> **YOUR TASK**
Output must match the data below exactly from its first line through the line that contains "Report bugs at", with no other line.

> **DATA SHOWN**
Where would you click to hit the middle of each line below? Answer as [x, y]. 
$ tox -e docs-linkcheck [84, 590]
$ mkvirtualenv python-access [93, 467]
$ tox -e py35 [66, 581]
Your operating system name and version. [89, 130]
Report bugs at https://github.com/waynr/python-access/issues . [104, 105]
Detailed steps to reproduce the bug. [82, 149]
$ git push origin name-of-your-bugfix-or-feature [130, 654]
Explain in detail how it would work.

> **SOLVED EXERCISE**
Where would you click to hit the middle of each line below? Answer as [x, y]. 
$ tox -e docs-linkcheck [84, 590]
$ mkvirtualenv python-access [93, 467]
$ tox -e py35 [66, 581]
Your operating system name and version. [89, 130]
Report bugs at https://github.com/waynr/python-access/issues . [104, 105]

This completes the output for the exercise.